Hannah van Kampen

Personal information
- Full name: Hannah van Kampen
- Born: 8 May 1993 (age 31)

Team information
- Disciplines: Road; Track;
- Role: Rider

Amateur team
- 2015: Ramblers Club

Medal record
Women's para-cycling
Representing New Zealand
Track World Championships
| Gold medal – first place | 2019 Apeldoorn | Individual pursuit tandem |
| Gold medal – first place | 2020 Milton | Individual pursuit tandem |
| Bronze medal – third place | 2019 Apeldoorn | Kilo tandem |
| Bronze medal – third place | 2020 Milton | Kilo tandem |
Road World Championships
| Gold medal – first place | 2019 Emmen | Road race tandem |
| Silver medal – second place | 2019 Emmen | Time trial tandem |

= Hannah van Kampen =

New Zealand cyclist

Hannah van Kampen (born 8 May 1993) is a New Zealand cyclist.

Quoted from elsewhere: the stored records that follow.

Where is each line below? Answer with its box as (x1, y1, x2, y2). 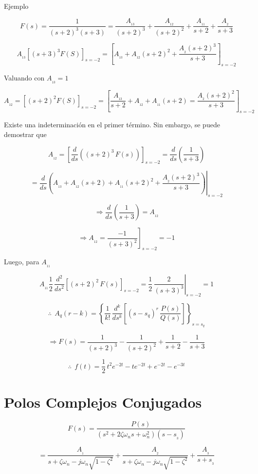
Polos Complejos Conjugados (4, 392, 202, 412)
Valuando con (4, 73, 45, 83)
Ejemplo (4, 1, 29, 11)
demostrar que (4, 129, 47, 139)
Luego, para (4, 257, 39, 267)
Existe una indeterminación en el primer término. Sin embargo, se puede (4, 119, 220, 130)
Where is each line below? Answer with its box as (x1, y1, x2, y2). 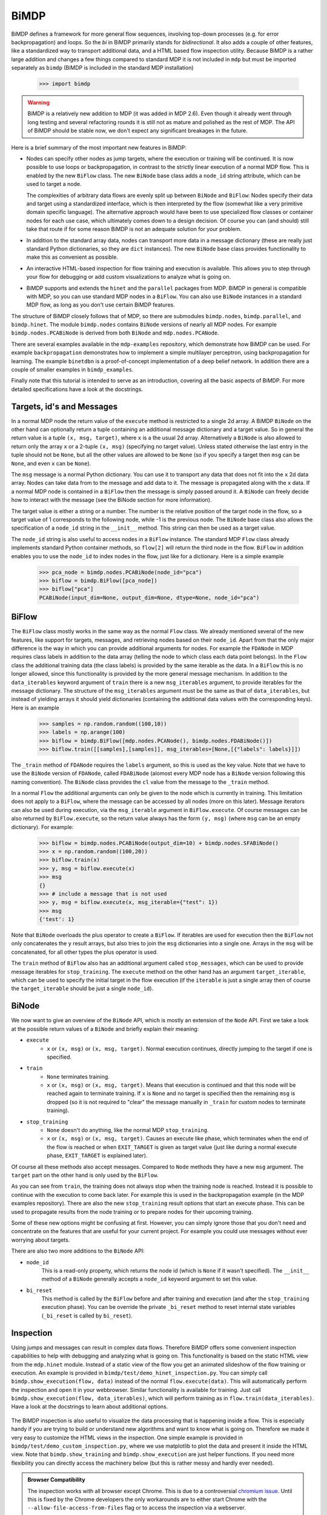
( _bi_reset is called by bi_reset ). (41, 1312, 133, 1319)
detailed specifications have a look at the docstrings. (11, 385, 144, 393)
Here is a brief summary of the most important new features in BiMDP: (11, 144, 187, 151)
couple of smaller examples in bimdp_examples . (11, 366, 134, 373)
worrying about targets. (11, 1236, 70, 1244)
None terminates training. (47, 1073, 110, 1080)
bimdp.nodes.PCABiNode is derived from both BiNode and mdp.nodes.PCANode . (11, 329, 219, 336)
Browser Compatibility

She represented New Zealand at the 2016 Summer Paralympics as the sighted pilot for Amanda Cameron. As the sighted pilot for Emma Foy, she won a gold and bronze medal at the 2019 UCI Para-cycling Track World Championships in Apeldoorn, and a gold and silver medal at the 2019 UCI Para-cycling Road World Championships in Emmen, Netherlands.

Van Kampen and Foy retained their world title in the women's individual pursuit tandem at the 2020 UCI Para-cycling Track World Championships. They also claimed the bronze medal in the women's time trial tandem.